Problem requirements: Lines with the word "Gilan" in them are the ones to copy from the records.
++++ Data to examine
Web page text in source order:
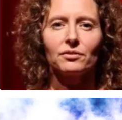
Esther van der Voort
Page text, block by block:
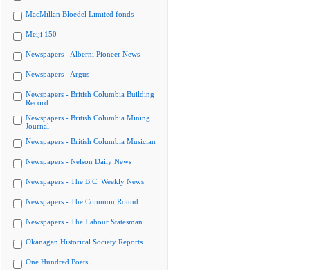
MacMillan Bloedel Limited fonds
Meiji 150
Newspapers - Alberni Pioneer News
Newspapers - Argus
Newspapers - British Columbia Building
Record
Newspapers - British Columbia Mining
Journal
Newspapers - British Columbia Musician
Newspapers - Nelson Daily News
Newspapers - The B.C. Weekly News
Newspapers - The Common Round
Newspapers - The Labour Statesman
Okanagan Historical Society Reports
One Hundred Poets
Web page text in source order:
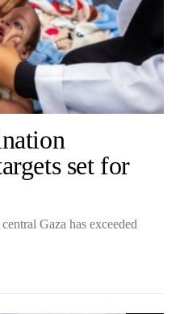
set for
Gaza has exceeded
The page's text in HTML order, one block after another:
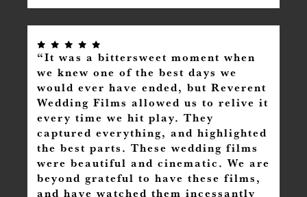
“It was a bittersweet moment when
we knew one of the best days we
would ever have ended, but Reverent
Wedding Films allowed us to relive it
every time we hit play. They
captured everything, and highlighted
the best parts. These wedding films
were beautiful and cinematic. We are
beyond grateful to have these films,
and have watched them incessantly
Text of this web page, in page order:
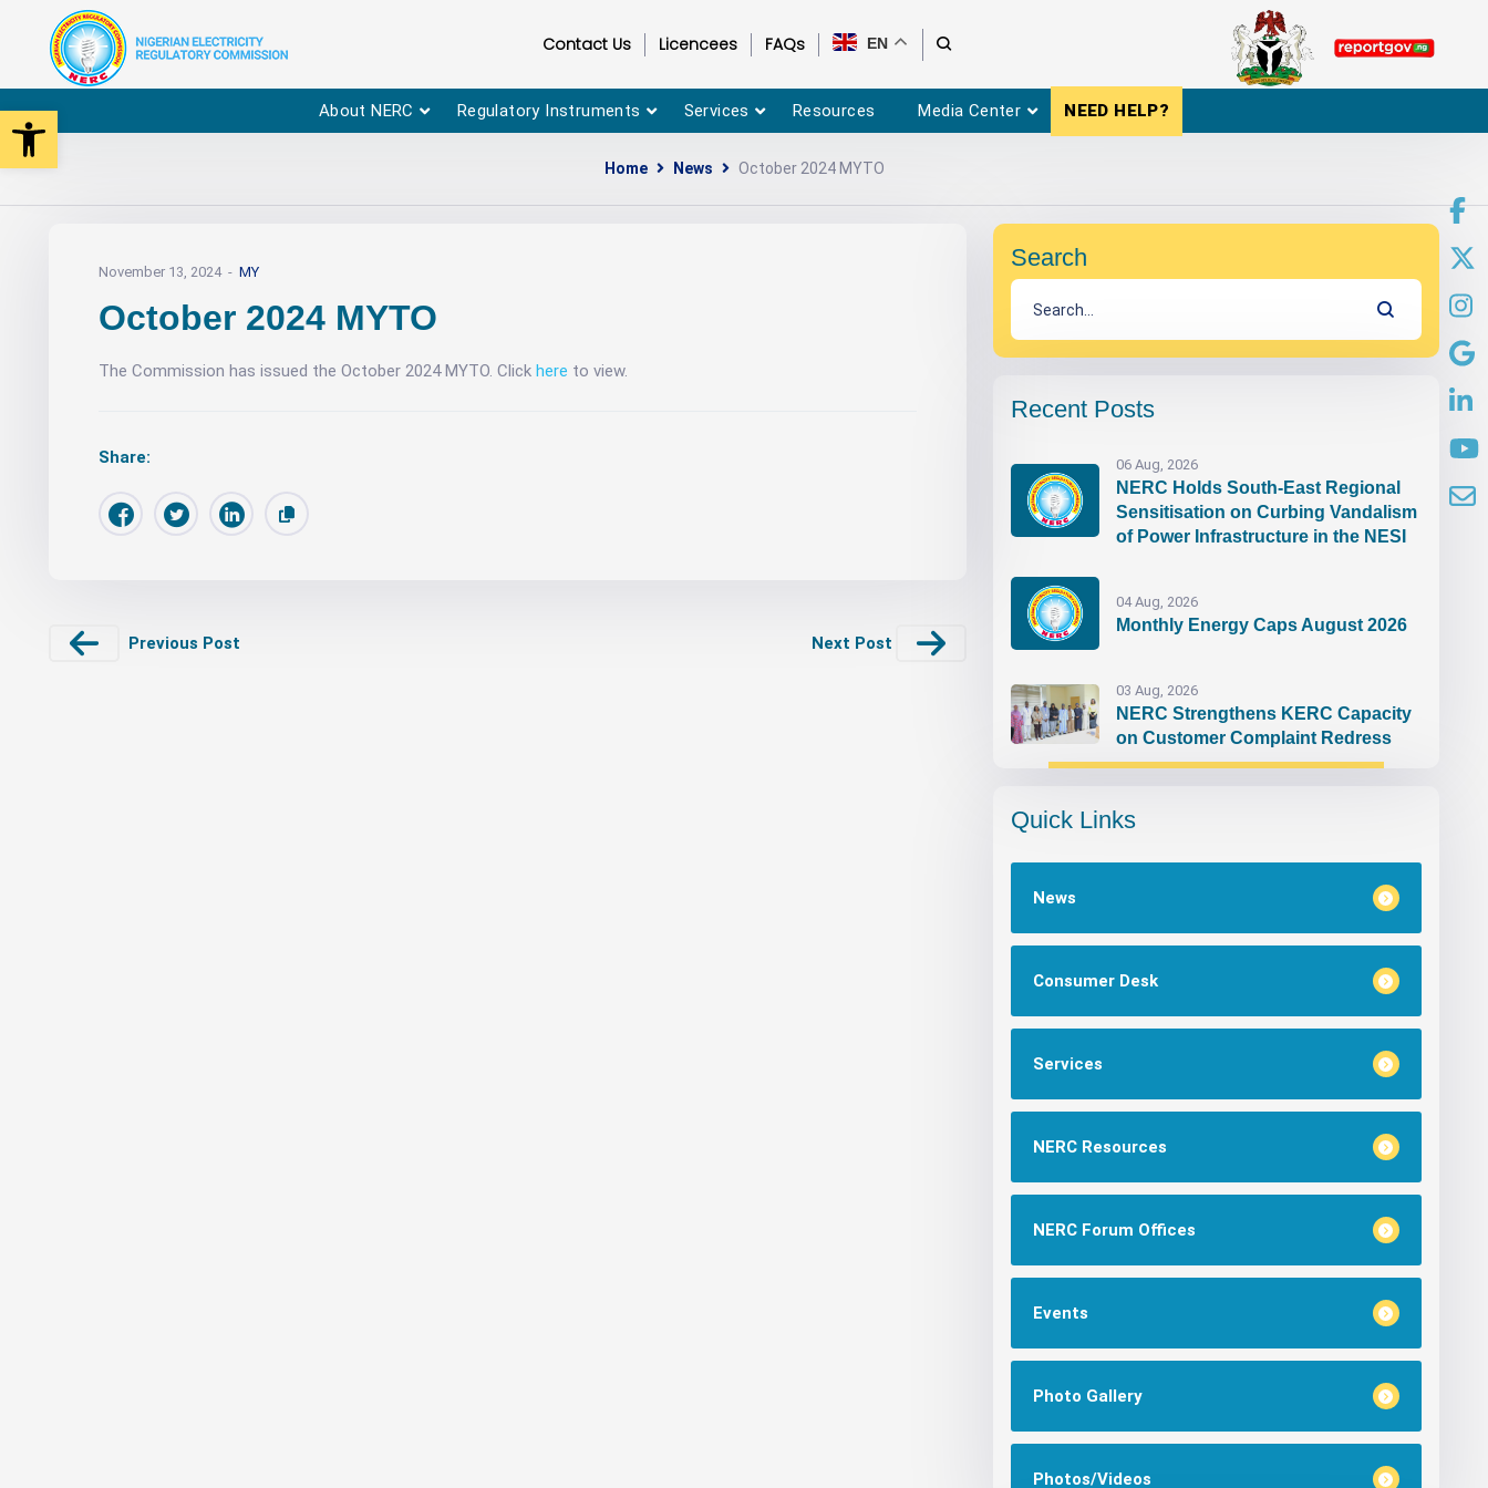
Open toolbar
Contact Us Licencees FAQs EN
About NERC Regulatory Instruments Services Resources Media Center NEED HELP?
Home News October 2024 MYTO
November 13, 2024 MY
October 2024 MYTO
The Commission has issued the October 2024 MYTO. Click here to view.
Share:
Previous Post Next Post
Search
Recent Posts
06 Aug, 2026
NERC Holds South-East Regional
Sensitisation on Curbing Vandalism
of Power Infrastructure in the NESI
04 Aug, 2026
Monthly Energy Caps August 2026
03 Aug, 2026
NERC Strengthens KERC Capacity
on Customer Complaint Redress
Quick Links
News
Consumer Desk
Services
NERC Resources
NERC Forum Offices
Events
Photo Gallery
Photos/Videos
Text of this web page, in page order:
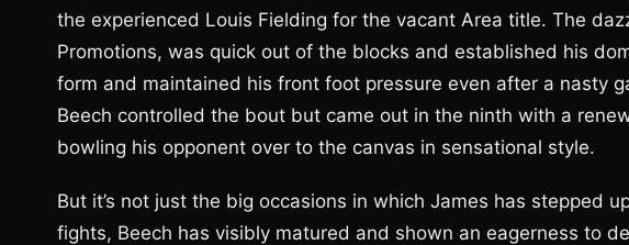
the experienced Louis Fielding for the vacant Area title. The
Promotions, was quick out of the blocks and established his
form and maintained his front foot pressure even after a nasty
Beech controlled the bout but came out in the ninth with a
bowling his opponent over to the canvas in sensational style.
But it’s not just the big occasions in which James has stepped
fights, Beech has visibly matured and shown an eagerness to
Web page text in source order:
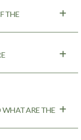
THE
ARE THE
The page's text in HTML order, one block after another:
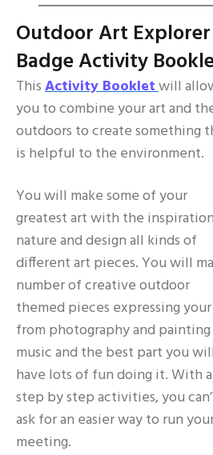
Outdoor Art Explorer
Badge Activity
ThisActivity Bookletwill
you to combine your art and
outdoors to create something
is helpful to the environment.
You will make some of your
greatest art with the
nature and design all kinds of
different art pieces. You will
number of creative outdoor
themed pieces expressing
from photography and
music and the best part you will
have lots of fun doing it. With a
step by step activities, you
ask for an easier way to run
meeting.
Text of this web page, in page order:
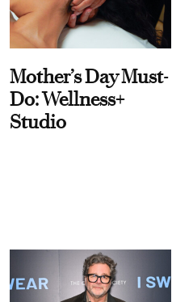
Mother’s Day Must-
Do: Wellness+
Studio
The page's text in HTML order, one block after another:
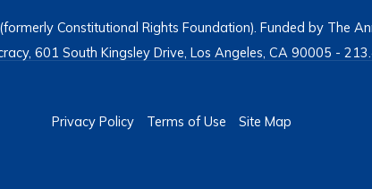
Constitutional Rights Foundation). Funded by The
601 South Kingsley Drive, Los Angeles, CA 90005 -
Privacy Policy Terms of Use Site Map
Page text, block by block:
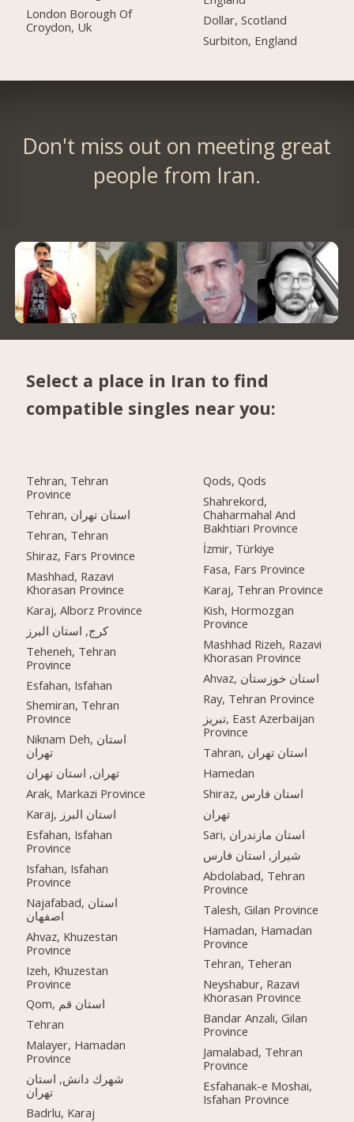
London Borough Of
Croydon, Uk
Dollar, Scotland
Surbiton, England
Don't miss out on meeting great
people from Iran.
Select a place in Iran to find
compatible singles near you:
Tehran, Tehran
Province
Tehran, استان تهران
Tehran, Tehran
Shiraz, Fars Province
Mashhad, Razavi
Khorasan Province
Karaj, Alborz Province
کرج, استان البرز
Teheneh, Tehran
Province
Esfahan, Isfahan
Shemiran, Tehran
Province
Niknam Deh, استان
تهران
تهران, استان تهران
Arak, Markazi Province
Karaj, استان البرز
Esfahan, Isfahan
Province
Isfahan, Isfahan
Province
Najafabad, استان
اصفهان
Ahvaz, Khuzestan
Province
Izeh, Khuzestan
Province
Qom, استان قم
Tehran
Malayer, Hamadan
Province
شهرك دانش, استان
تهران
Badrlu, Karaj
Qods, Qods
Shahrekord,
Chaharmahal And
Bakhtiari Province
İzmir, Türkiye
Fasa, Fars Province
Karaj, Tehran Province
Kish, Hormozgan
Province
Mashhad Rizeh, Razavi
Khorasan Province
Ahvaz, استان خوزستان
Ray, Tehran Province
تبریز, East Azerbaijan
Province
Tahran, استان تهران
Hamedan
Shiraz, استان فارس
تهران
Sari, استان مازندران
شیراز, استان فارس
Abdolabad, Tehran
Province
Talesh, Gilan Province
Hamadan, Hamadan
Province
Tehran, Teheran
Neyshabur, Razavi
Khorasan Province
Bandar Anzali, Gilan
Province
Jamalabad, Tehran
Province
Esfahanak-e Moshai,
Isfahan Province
++++++++
Solved exercise:
Talesh, Gilan Province
Bandar Anzali, Gilan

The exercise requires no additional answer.